Question

How do you know if two vectors are orthonormal?

Answer 1

Hint: In this question, we need to tell when two vectors are orthonormal. First, we will understand the concept of orthonormal. The meaning of orthonormal is perpendicular or we can say that orthogonal.

Complete step by step solution:
Let us discuss the key concepts such as orthonormal vectors. We can say that an orthonormal set is formed by a collection of vectors that are all mutually perpendicular (right angles) and of unit length (they have a length of one). That means, in simple words, the two vectors are orthonormal if and only if they are perpendicular to each other and also both the vectors are of unit length.

Therefore, if two vectors are orthonormal then they are perpendicular and are of unit length.

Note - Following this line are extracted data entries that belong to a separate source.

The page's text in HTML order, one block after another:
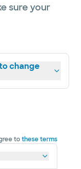
sure your
change
tothese terms
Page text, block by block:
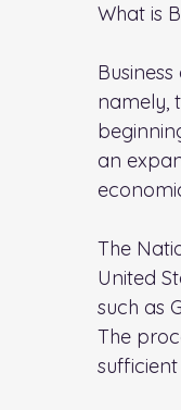
What is
namely,
an
The
United
such as
The
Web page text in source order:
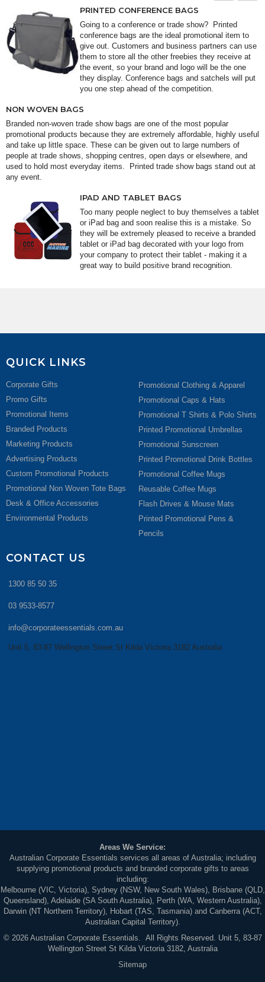
PRINTED CONFERENCE BAGS
Going to a conference or trade show? Printed
conference bags are the ideal promotional item to
give out. Customers and business partners can use
them to store all the other freebies they receive at
the event, so your brand and logo will be the one
they display. Conference bags and satchels will put
you one step ahead of the competition.
NON WOVEN BAGS
Branded non-woven trade show bags are one of the most popular
promotional products because they are extremely affordable, highly useful
and take up little space. These can be given out to large numbers of
people at trade shows, shopping centres, open days or elsewhere, and
used to hold most everyday items. Printed trade show bags stand out at
any event.
IPAD AND TABLET BAGS
Too many people neglect to buy themselves a tablet
or iPad bag and soon realise this is a mistake. So
they will be extremely pleased to receive a branded
tablet or iPad bag decorated with your logo from
your company to protect their tablet - making it a
great way to build positive brand recognition.
QUICK LINKS
Corporate Gifts
Promo Gifts
Promotional Items
Branded Products
Marketing Products
Advertising Products
Custom Promotional Products
Promotional Non Woven Tote Bags
Desk & Office Accessories
Environmental Products
Promotional Clothing & Apparel
Promotional Caps & Hats
Promotional T Shirts & Polo Shirts
Printed Promotional Umbrellas
Promotional Sunscreen
Printed Promotional Drink Bottles
Promotional Coffee Mugs
Reusable Coffee Mugs
Flash Drives & Mouse Mats
Printed Promotional Pens &
Pencils
CONTACT US
1300 85 50 35
03 9533-8577
info@corporateessentials.com.au
Unit 5, 83-87 Wellington Street St Kilda Victoria 3182 Australia
Areas We Service:
Australian Corporate Essentials services all areas of Australia; including
supplying promotional products and branded corporate gifts to areas
including:
Melbourne (VIC, Victoria), Sydney (NSW, New South Wales), Brisbane (QLD,
Queensland), Adelaide (SA South Australia), Perth (WA, Western Australia),
Darwin (NT Northern Territory), Hobart (TAS, Tasmania) and Canberra (ACT,
Australian Capital Territory).
© 2026 Australian Corporate Essentials. All Rights Reserved. Unit 5, 83-87
Wellington Street St Kilda Victoria 3182, Australia
Sitemap
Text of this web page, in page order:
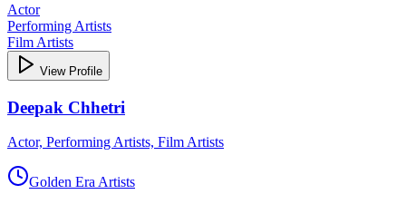
Actor
Performing Artists
Film Artists
View Profile
Deepak Chhetri
Actor, Performing Artists, Film Artists
Golden Era Artists
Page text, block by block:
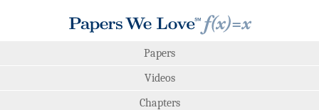
Papers
Videos
Chapters
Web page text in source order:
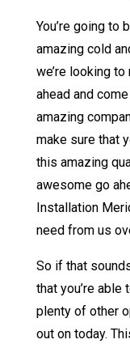
You’re going to
amazing cold
we’re looking
ahead and
amazing
make sure that
this amazing
awesome go
Installation
need from us
So if that
that you’re
plenty of other
out on today.
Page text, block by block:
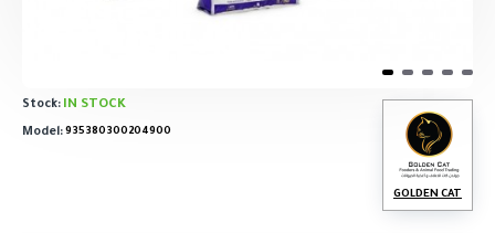
Stock: IN STOCK
Model: 935380300204900
GOLDEN CAT
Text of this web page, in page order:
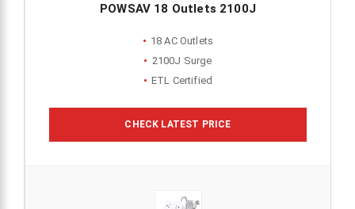
POWSAV 18 Outlets 2100J
18 AC Outlets
2100J Surge
ETL Certified
CHECK LATEST PRICE
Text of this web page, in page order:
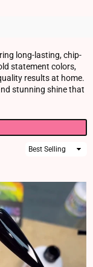
long-lasting, chip-
statement colors,
results at home.
stunning shine that
Sort

Additional Information:Here, we can say that the word orthonormal is a combination of two words such as ortho and normal. The word “ortho” means perpendicular and the word “normal” means two vectors have a unit length. For two vectors to be orthonormal, these vectors should be linearly independent. Also, the group of vectors is said to be linearly independent if and only if any one of them can be expressed as a linear combination of the others.

Note:Many students generally get confused with the terms orthonormal and orthogonal. The difference between them is in the case of orthonormal vectors, both the vectors are of unit length. This makes a big difference between orthogonal and orthonormal vectors.